▶ _AIM OF THE EXERCISE_: A word-for-word copy of the data is what's wanted, with no pictures.
|---|
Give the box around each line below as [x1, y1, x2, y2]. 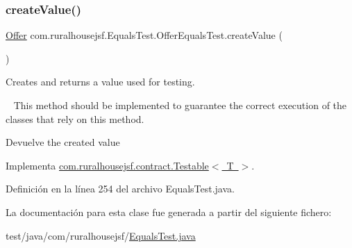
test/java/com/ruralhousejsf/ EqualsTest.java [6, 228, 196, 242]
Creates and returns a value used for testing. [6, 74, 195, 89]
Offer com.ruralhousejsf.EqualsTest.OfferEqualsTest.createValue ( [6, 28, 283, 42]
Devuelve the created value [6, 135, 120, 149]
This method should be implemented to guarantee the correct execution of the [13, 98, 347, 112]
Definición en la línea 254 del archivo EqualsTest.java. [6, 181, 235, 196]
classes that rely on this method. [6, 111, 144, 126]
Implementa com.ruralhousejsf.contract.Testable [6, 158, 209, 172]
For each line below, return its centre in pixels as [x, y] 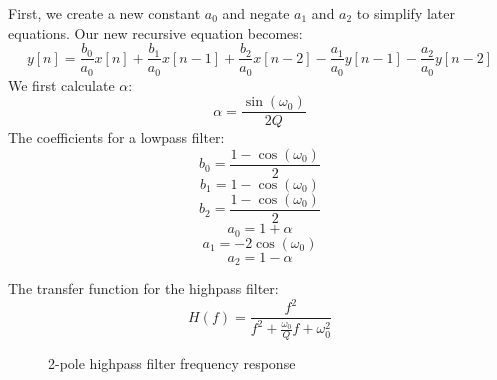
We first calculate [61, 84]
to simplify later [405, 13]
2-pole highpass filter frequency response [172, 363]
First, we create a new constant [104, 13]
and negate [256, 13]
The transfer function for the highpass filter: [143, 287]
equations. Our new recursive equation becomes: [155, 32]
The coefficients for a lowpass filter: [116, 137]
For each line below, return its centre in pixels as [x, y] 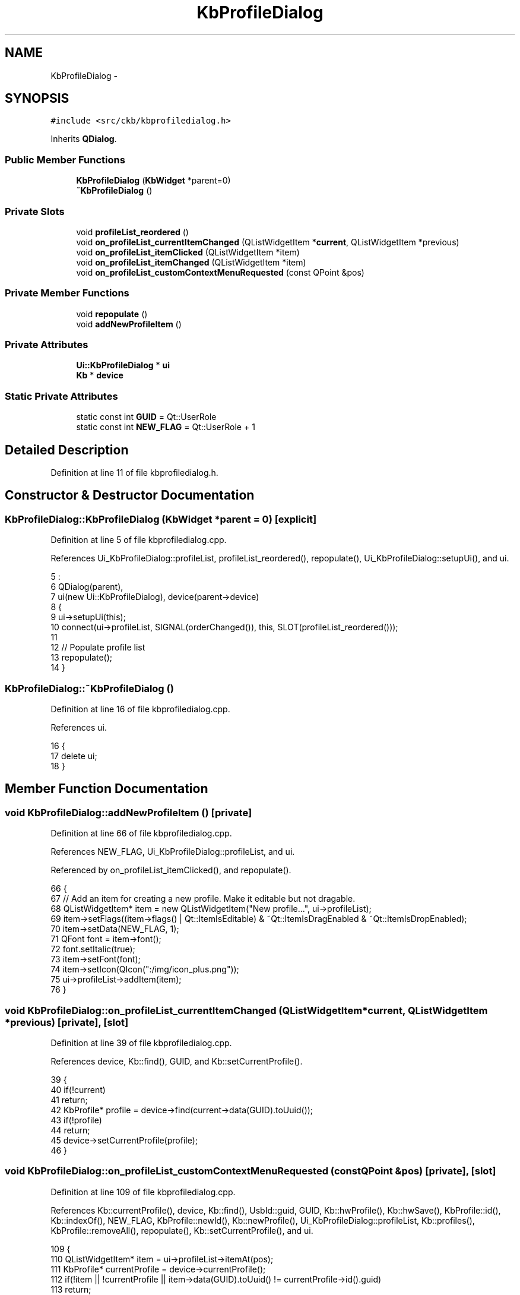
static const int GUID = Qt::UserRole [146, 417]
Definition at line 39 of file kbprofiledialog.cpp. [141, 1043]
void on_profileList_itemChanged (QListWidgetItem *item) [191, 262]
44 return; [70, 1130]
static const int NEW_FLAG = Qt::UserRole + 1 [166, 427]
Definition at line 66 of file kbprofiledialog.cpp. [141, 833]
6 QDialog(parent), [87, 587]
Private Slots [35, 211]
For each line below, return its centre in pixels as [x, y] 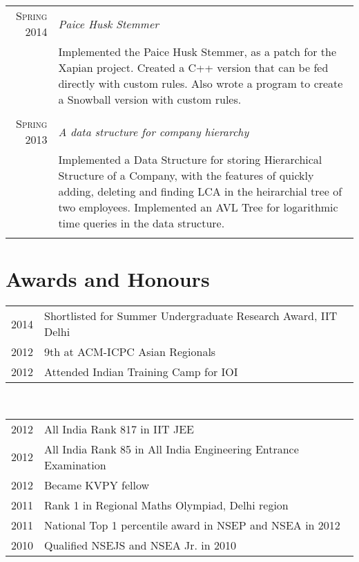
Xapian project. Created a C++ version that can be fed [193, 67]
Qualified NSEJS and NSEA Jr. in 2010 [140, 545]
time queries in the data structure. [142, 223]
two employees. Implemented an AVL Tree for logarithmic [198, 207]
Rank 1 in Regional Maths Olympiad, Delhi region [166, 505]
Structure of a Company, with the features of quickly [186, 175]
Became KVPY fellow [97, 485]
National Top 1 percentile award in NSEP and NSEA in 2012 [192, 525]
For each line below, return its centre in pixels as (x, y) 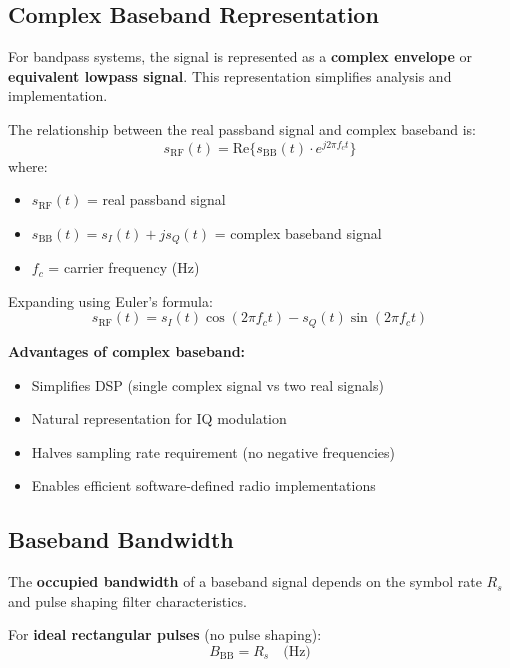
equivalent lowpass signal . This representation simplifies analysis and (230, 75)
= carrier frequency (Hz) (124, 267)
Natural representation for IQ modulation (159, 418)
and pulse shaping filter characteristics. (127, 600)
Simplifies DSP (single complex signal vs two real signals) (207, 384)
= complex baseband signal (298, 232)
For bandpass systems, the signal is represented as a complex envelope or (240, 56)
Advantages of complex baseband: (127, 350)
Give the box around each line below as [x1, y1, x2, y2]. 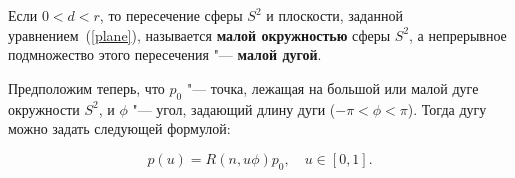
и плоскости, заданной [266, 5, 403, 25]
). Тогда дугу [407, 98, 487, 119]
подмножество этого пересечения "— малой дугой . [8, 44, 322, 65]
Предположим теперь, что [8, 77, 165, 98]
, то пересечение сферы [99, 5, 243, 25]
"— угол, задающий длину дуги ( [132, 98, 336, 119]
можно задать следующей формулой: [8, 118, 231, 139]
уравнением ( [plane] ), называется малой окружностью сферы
|---|
▶ _RESULT OF THE TASK_:
Give the box around each line below as [x1, y1, x2, y2]. 
test/java/com/ruralhousejsf/ EqualsTest.java [6, 228, 196, 242]
Creates and returns a value used for testing. [6, 74, 195, 89]
Offer com.ruralhousejsf.EqualsTest.OfferEqualsTest.createValue ( [6, 28, 283, 42]
Devuelve the created value [6, 135, 120, 149]
This method should be implemented to guarantee the correct execution of the [13, 98, 347, 112]
Definición en la línea 254 del archivo EqualsTest.java. [6, 181, 235, 196]
classes that rely on this method. [6, 111, 144, 126]
Implementa com.ruralhousejsf.contract.Testable [6, 158, 209, 172]
For each line below, return its centre in pixels as [x, y] 
We first calculate [61, 84]
to simplify later [405, 13]
2-pole highpass filter frequency response [172, 363]
First, we create a new constant [104, 13]
and negate [256, 13]
The transfer function for the highpass filter: [143, 287]
equations. Our new recursive equation becomes: [155, 32]
The coefficients for a lowpass filter: [116, 137]
For each line below, return its centre in pixels as [x, y] 
static const int GUID = Qt::UserRole [146, 417]
Definition at line 39 of file kbprofiledialog.cpp. [141, 1043]
void on_profileList_itemChanged (QListWidgetItem *item) [191, 262]
44 return; [70, 1130]
static const int NEW_FLAG = Qt::UserRole + 1 [166, 427]
Definition at line 66 of file kbprofiledialog.cpp. [141, 833]
6 QDialog(parent), [87, 587]
Private Slots [35, 211]
For each line below, return its centre in pixels as [x, y] 
Xapian project. Created a C++ version that can be fed [193, 67]
Qualified NSEJS and NSEA Jr. in 2010 [140, 545]
time queries in the data structure. [142, 223]
two employees. Implemented an AVL Tree for logarithmic [198, 207]
Rank 1 in Regional Maths Olympiad, Delhi region [166, 505]
Structure of a Company, with the features of quickly [186, 175]
Became KVPY fellow [97, 485]
National Top 1 percentile award in NSEP and NSEA in 2012 [192, 525]
For each line below, return its centre in pixels as (x, y) 
equivalent lowpass signal . This representation simplifies analysis and (230, 75)
= carrier frequency (Hz) (124, 267)
Natural representation for IQ modulation (159, 418)
and pulse shaping filter characteristics. (127, 600)
Simplifies DSP (single complex signal vs two real signals) (207, 384)
= complex baseband signal (298, 232)
For bandpass systems, the signal is represented as a complex envelope or (240, 56)
Advantages of complex baseband: (127, 350)
Give the box around each line below as [x1, y1, x2, y2]. 
и плоскости, заданной [266, 5, 403, 25]
). Тогда дугу [407, 98, 487, 119]
подмножество этого пересечения "— малой дугой . [8, 44, 322, 65]
Предположим теперь, что [8, 77, 165, 98]
, то пересечение сферы [99, 5, 243, 25]
"— угол, задающий длину дуги ( [132, 98, 336, 119]
можно задать следующей формулой: [8, 118, 231, 139]
уравнением ( [plane] ), называется малой окружностью сферы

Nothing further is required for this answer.